Pablo ainda explica que o reconhecimento facial é vendido como solução rápida para um problema complexo, criando apenas a percepção de ação governamental, sem impacto real na redução da criminalidade.
O caso da Bahia é um exemplo. Apesar da ampliação do sistema de câmeras em Salvador e no interior do estado, a capital permanece entre as mais violentas do país.
Para o coordenador, a política de investir em vigilância tecnológica substitui estratégias mais eficazes e já conhecidas, como o policiamento orientado por dados, com presença contínua e estratégica de agentes em áreas sensíveis.
Discriminação racial
Outro ponto importante a se discutir é o impacto da tecnologia na população negra. O relatório apresentou casos concretos de abordagens equivocadas, nas quais as vítimas eram negras. Casos assim foram relatados em quase todos os estados do país, segundo o pesquisador.
Pablo Nunes explicita que as abordagens podem se tornar violentas e resultar em detenções injustificadas. Além disso, a falta de transparência também dificulta questionamentos legais e pedidos de reparação.
Ele ainda pontua que os estados não estão preparados para lidar com as ações judiciais e que não existe uma clareza jurídica sobre quem responde quando o algoritmo comete um erro.
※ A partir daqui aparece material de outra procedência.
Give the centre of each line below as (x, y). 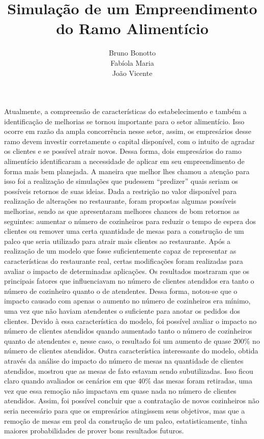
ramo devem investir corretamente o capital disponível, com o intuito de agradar (129, 141)
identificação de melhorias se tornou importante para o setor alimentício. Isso (124, 121)
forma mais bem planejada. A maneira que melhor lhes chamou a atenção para (127, 171)
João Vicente (132, 73)
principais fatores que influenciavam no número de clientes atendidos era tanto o (129, 281)
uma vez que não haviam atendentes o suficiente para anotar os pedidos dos (122, 310)
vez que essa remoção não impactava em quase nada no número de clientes (120, 390)
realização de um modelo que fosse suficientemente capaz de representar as (120, 251)

Lei Geral de Proteção de Dados
Para o especialista, não há como conciliar proteção de dados com segurança pública no cenário brasileiro atual. Essas tecnologias afetam diretamente o direito à privacidade, à liberdade de circulação, à livre associação e à não discriminação.
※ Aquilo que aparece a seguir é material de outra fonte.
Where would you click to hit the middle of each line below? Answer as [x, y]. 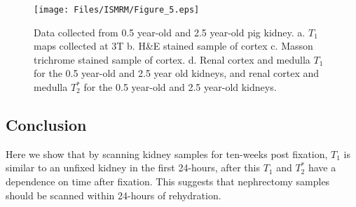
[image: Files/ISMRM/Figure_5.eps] [117, 10]
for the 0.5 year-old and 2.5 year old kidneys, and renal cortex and [177, 73]
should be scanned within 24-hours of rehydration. [114, 195]
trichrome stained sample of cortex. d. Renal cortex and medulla [172, 59]
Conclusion [46, 125]
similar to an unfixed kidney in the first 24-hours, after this [133, 167]
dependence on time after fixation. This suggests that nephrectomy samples [168, 181]
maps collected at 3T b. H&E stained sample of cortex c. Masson [173, 46]

“A lei geral de proteção de dados, no artigo 4, faz uma exceção à segurança pública. A atual versão do marco civil de inteligência artificial faz um monte de exceções à luz de reconhecimento facial na segurança pública”, pontuou.
Base de dados privadas
A maioria das empresas contratadas utilizam nuvens de grandes empresas privadas para armazenar dados sensíveis de segurança biométrica.
Pablo alerta para o uso desses dados como “infraestrutura crítica” de segurança pública, muitas vezes armazenados em nuvens controladas por empresas estrangeiras, o que levanta preocupações sobre soberania nacional e uso secundário das informações, como o treinamento de algoritmos.
Ele defende que soberania digital exige investimentos de longo prazo em educação, ciência e tecnologia, além de soluções genuinamente brasileiras.
“Tem um campo vasto de tarefas para serem cumpridas, antes de começar a pensar em como aumentar e a garantir a soberania digital do Brasil. A área digital é um tema que será cada vez mais importante no contexto brasileiro. A gente não vai garantir soberania digital, se o serviço de gestão dessa nuvem continuar sendo de empresas privadas”, finalizou.